3. As I mentioned earlier it is worth to reduce allocation/deallocation rate of messages preallocating them.  I did a small patch [2] and preallocate the whole queue on client and server sides of fio engine.  The other thing is worth to mention is that on a message completion I do not call put(), but call a new completion callback (completion hook does not fit well, since it is called in destructor, i.e. again extra allocations/deletions for each IO).
It is always a good thing to reducing atomic incs/decs on a fast path, and since I fully control a message and never free it I do not need a quite expensive inc/get on each IO.  This is what I got:

   before: IOPS=114k, BW=444MiB/s, Lat=1.125ms
    after: IOPS=132k, BW=514MiB/s, Lat=0.973ms

In current ceph master branch sizeof of MOSDOp is 824 bytes and sizeof of MOSDOpReply is 848 bytes, which of course is worth to keep in a fixed size queue.  One of the possible ways is to keep a queue of a union of all messages inside a messenger itself, and each user of a messenger has to ask for a free request.  Fixed size queue implies also a back pressure: if no free requests exist in the queue user has to wait, thus throttling also can be easily implemented simply changing queue size at run-time.

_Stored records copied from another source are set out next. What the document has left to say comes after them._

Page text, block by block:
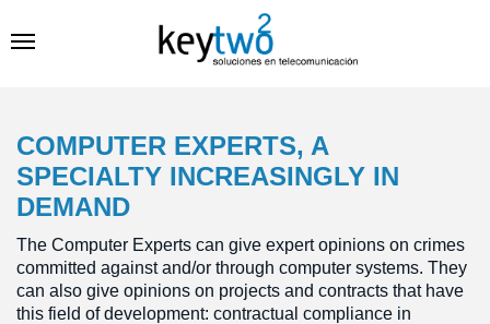
COMPUTER EXPERTS, A
SPECIALTY INCREASINGLY IN
DEMAND
The Computer Experts can give expert opinions on crimes
committed against and/or through computer systems. They
can also give opinions on projects and contracts that have
this field of development: contractual compliance in
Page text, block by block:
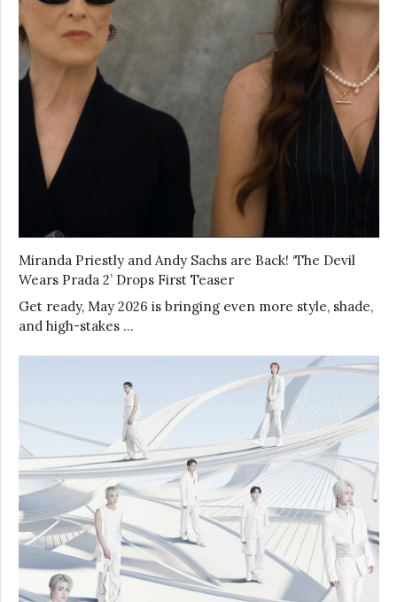
Miranda Priestly and Andy Sachs are Back! ‘The Devil
Wears Prada 2’ Drops First Teaser
Get ready, May 2026 is bringing even more style, shade,
and high-stakes …
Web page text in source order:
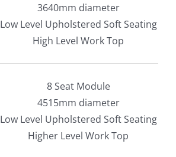
3640mm diameter
Low Level Upholstered Soft Seating
High Level Work Top
8 Seat Module
4515mm diameter
Low Level Upholstered Soft Seating
Higher Level Work Top
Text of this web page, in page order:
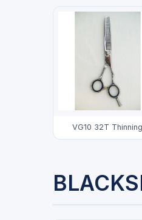
VG10 32T Thinning
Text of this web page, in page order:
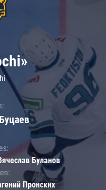
Буланов
Пронских
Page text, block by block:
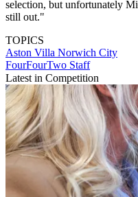
selection, but unfortunately
still out."
TOPICS
Aston Villa Norwich City
FourFourTwo Staff
Latest in Competition
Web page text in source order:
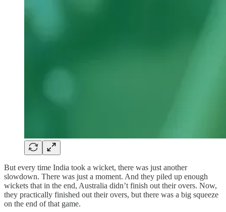
But every time India took a wicket, there was just another
slowdown. There was just a moment. And they piled up enough
wickets that in the end, Australia didn’t finish out their overs. Now,
they practically finished out their overs, but there was a big squeeze
on the end of that game.
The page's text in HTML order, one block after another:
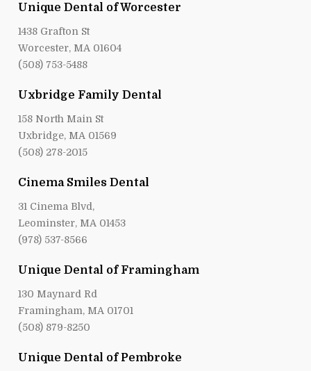
Unique Dental of Worcester
1438 Grafton St
Worcester, MA 01604
(508) 753-5488
Uxbridge Family Dental
158 North Main St
Uxbridge, MA 01569
(508) 278-2015
Cinema Smiles Dental
31 Cinema Blvd,
Leominster, MA 01453
(978) 537-8566
Unique Dental of Framingham
130 Maynard Rd
Framingham, MA 01701
(508) 879-8250
Unique Dental of Pembroke
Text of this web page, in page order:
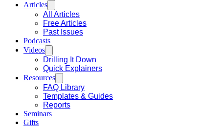
Articles
All Articles
Free Articles
Past Issues
Podcasts
Videos
Drilling It Down
Quick Explainers
Resources
FAQ Library
Templates & Guides
Reports
Seminars
Gifts
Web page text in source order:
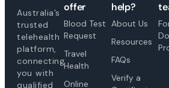
Australia’s
trusted
telehealth
platform,
connecting
you with
qualified
offer
Blood Test
Request
Travel
Health
Online
help?
About Us
Resources
FAQs
Verify a
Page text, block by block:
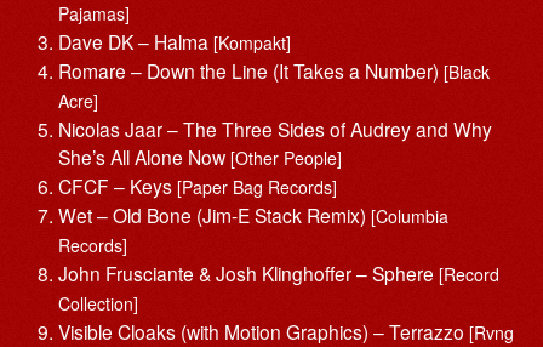
Pajamas]
Dave DK – Halma [Kompakt]
Romare – Down the Line (It Takes a Number) [Black
Acre]
Nicolas Jaar – The Three Sides of Audrey and Why
She’s All Alone Now [Other People]
CFCF – Keys [Paper Bag Records]
Wet – Old Bone (Jim-E Stack Remix) [Columbia
Records]
John Frusciante & Josh Klinghoffer – Sphere [Record
Collection]
Visible Cloaks (with Motion Graphics) – Terrazzo [Rvng
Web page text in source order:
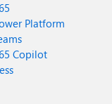
Platform
Copilot

4. The next hacky patch [3] reduces number of buffer::ptr::release() and
sendmsg() syscalls by preparing one msghdr for all queued messages without usage of temporary buffers appending them with each part of a message, but simply filling in msghdr.msg_iov directly and sending it to kernel in one go.  The queueing is also slightly modified: instead of putting a message to the vector and then erasing it on dequeue side I simply chain messages in a single linked list, which does not require any memory allocations and enqueue/dequeue locks a mutex for a very short period of time.

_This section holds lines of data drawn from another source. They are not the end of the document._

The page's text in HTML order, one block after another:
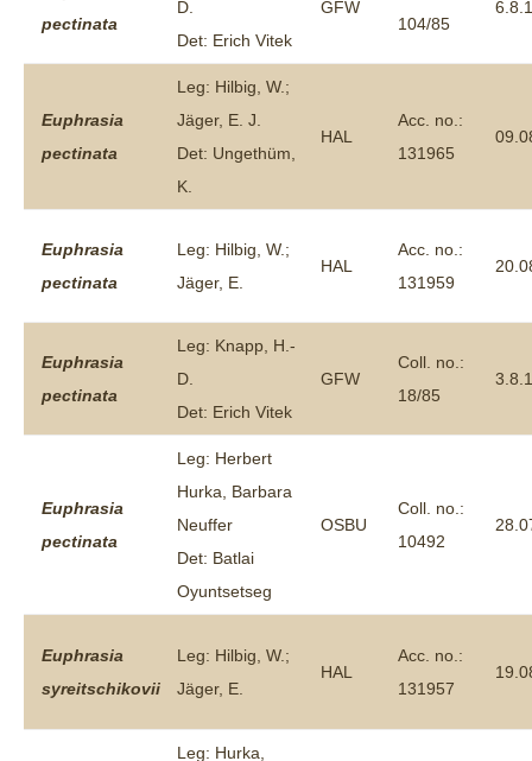
pectinata
D.
Det: Erich Vitek
GFW
104/85
Euphrasia
pectinata
Leg: Hilbig, W.;
Jäger, E. J.
Det: Ungethüm,
K.
HAL
Acc. no.:
131965
Euphrasia
pectinata
Leg: Hilbig, W.;
Jäger, E.
HAL
Acc. no.:
131959
Euphrasia
pectinata
Leg: Knapp, H.-
D.
Det: Erich Vitek
GFW
Coll. no.:
18/85
Euphrasia
pectinata
Leg: Herbert
Hurka, Barbara
Neuffer
Det: Batlai
Oyuntsetseg
OSBU
Coll. no.:
10492
Euphrasia
syreitschikovii
Leg: Hilbig, W.;
Jäger, E.
HAL
Acc. no.:
131957
Leg: Hurka,
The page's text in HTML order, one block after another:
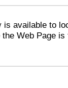
is available to
Web Page
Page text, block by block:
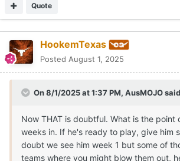
Quote
HookemTexas
Posted August 1, 2025
On 8/1/2025 at 1:37 PM, AusMOJO
Now THAT is doubtful. What is the point
weeks in. If he's ready to play, give him
doubt we see him week 1 but some of
teams where you might blow them out,
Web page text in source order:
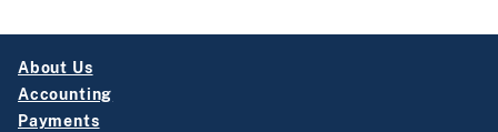
About Us
Accounting
Payments
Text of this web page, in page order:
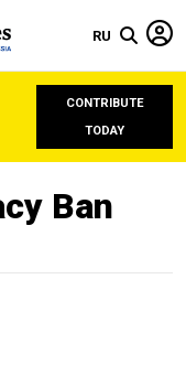
RU
CONTRIBUTE
TODAY
Ban

   before: IOPS=132k, BW=514MiB/s, Lat=0.973ms
    after: IOPS=166k, BW=650MiB/s, Lat=0.769ms

I have to apologize to the most curious who will still open and look at the
patches: I did not consider error handling, priority queues, also I did not care about sendmsg(), which can return less bytes and iovec has to be advanced.
As I mentioned, I wanted to get quick numbers on localhost and for the sake of the simplicity put asserts and prints to catch abnormal behavior (of course on localhost nothing terrible happens, as usual :)

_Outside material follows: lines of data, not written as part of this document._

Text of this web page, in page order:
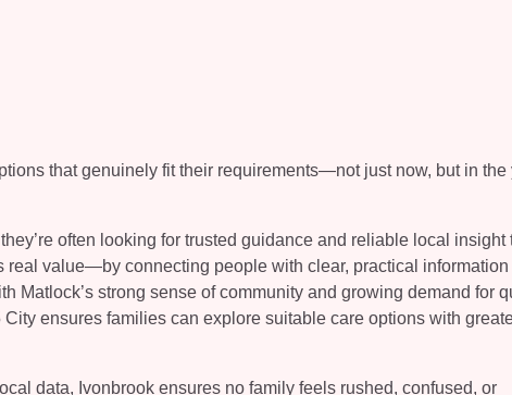
that genuinely fit their requirements—not just now, but in the
often looking for trusted guidance and reliable local insight
value—by connecting people with clear, practical information
Matlock’s strong sense of community and growing demand for
ensures families can explore suitable care options with
data, Ivonbrook ensures no family feels rushed, confused, or
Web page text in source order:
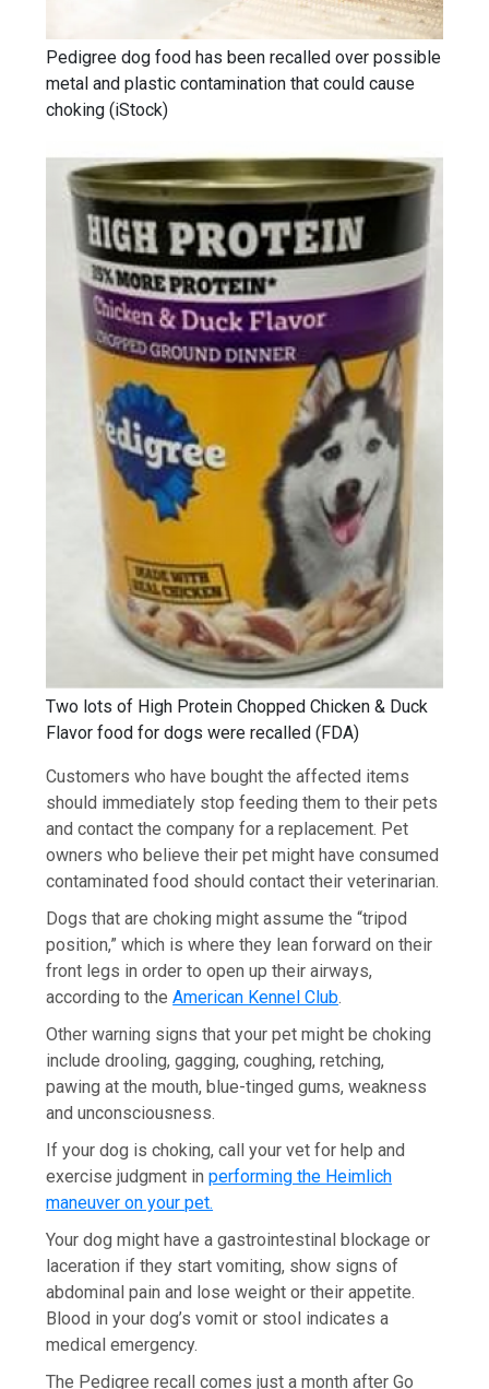
Pedigree dog food has been recalled over possible
metal and plastic contamination that could cause
choking (iStock)
Two lots of High Protein Chopped Chicken & Duck
Flavor food for dogs were recalled (FDA)
Customers who have bought the affected items
should immediately stop feeding them to their pets
and contact the company for a replacement. Pet
owners who believe their pet might have consumed
contaminated food should contact their veterinarian.
Dogs that are choking might assume the “tripod
position,” which is where they lean forward on their
front legs in order to open up their airways,
according to theAmerican Kennel Club.
Other warning signs that your pet might be choking
include drooling, gagging, coughing, retching,
pawing at the mouth, blue-tinged gums, weakness
and unconsciousness.
If your dog is choking, call your vet for help and
exercise judgment inperforming the Heimlich
maneuver on your pet.
Your dog might have a gastrointestinal blockage or
laceration if they start vomiting, show signs of
abdominal pain and lose weight or their appetite.
Blood in your dog’s vomit or stool indicates a
medical emergency.
The Pedigree recall comes just a month after Go
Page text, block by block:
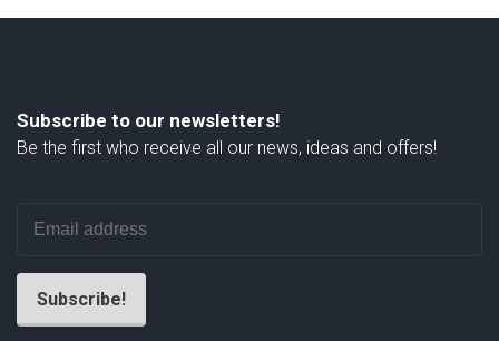
Subscribe to our newsletters!
Be the first who receive all our news, ideas and offers!
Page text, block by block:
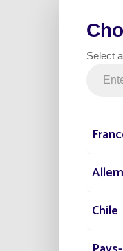
tight
and
In
Select
Chile
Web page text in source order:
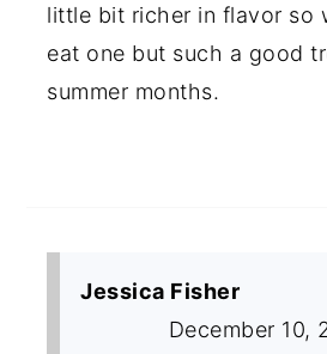
little bit richer in flavor so
eat one but such a good
summer months.
Jessica Fisher
December 10,
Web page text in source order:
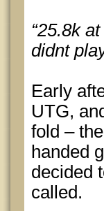
“25.8k
didnt
Early
UTG,
fold –
handed
decided
called.
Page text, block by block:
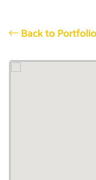
Back to Portfolio
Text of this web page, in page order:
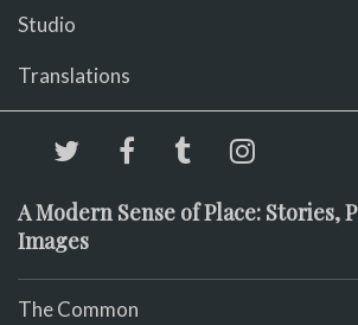
Studio
Translations
A Modern Sense of Place: Stories,
Images
The Common
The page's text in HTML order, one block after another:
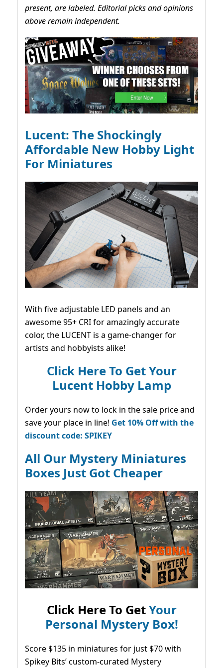
present, are labeled. Editorial picks and opinions
above remain independent.
Lucent: The Shockingly
Affordable New Hobby Light
For Miniatures
With five adjustable LED panels and an
awesome 95+ CRI for amazingly accurate
color, the LUCENT is a game-changer for
artists and hobbyists alike!
Click Here To Get Your
Lucent Hobby Lamp
Order yours now to lock in the sale price and
save your place in line! Get 10% Off with the
discount code: SPIKEY
All Our Mystery Miniatures
Boxes Just Got Cheaper
Click Here To GetYour
Personal Mystery Box!
Score $135 in miniatures for just $70 with
Spikey Bits’ custom-curated Mystery
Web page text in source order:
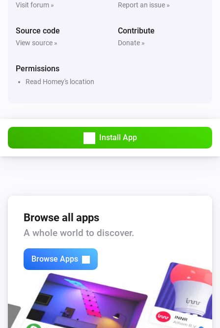
Visit forum » Report an issue »
Source code
View source »
Contribute
Donate »
Permissions
Read Homey's location
Install App
Browse all apps
A whole world to discover.
Browse Apps
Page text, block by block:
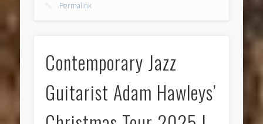
Permalink
Contemporary Jazz
Guitarist Adam Hawleys’
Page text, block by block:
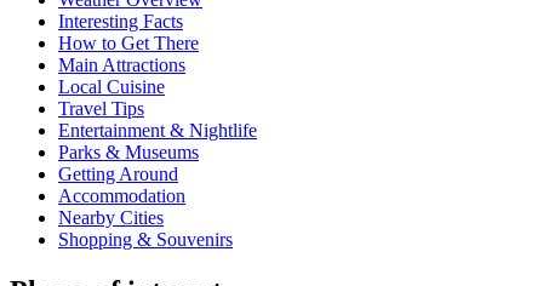
Interesting Facts
How to Get There
Main Attractions
Local Cuisine
Travel Tips
Entertainment & Nightlife
Parks & Museums
Getting Around
Accommodation
Nearby Cities
Shopping & Souvenirs
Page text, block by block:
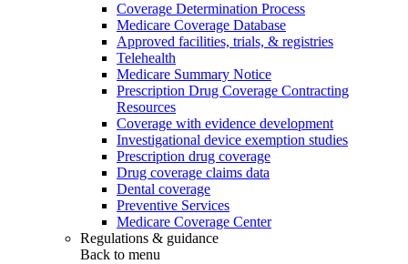
Coverage Determination Process
Medicare Coverage Database
Approved facilities, trials, & registries
Telehealth
Medicare Summary Notice
Prescription Drug Coverage Contracting
Resources
Coverage with evidence development
Investigational device exemption studies
Prescription drug coverage
Drug coverage claims data
Dental coverage
Preventive Services
Medicare Coverage Center
Regulations & guidance
Back to menu
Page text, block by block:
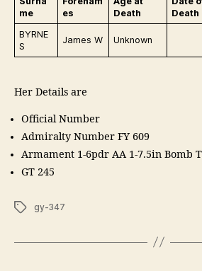
me
es
Death
Death
BYRNE
S
James W Unknown
Her Details are
Official Number
Admiralty Number FY 609
Armament 1-6pdr AA 1-7.5in Bomb
GT 245
Tagsgy-347
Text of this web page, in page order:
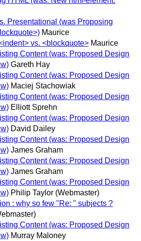
Presentational (was Proposing
Maurice
vs. <blockquote> Maurice
Content (was: Proposed Design
Gareth Hay
Content (was: Proposed Design
Maciej Stachowiak
Content (was: Proposed Design
Elliott Sprehn
Content (was: Proposed Design
David Dailey
Content (was: Proposed Design
James Graham
Content (was: Proposed Design
James Graham
Content (was: Proposed Design
Philip Taylor (Webmaster)
: why so few "Re: " subjects ?
Content (was: Proposed Design
Murray Maloney

At the end here is the summary table:

   IOPS=80.1k, BW=313MiB/s, Lat=1.598ms  -- empty config, no changes applied
   IOPS=110k,  BW=429MiB/s, Lat=1.164ms  -- disable crc for tcp/ip transport
   IOPS=114k,  BW=444MiB/s, Lat=1.125ms  -- disable throttle code paths
   IOPS=132k,  BW=514MiB/s, Lat=0.973ms  -- preallocate messages in a queue
   IOPS=166k,  BW=650MiB/s, Lat=0.769ms  -- reduce number of temporary buffers
                                            allocations, reduce number of
                                            sendmsg() syscalls, chain messages

I would like to discuss necessity of such messenger improvements and possible steps forward.

Thanks.

[1] https://github.com/ceph/ceph/pull/24678
[2] https://github.com/rouming/ceph/commit/3e34d9271ae
[3] https://github.com/rouming/ceph/commit/90831f241cb

--
Roman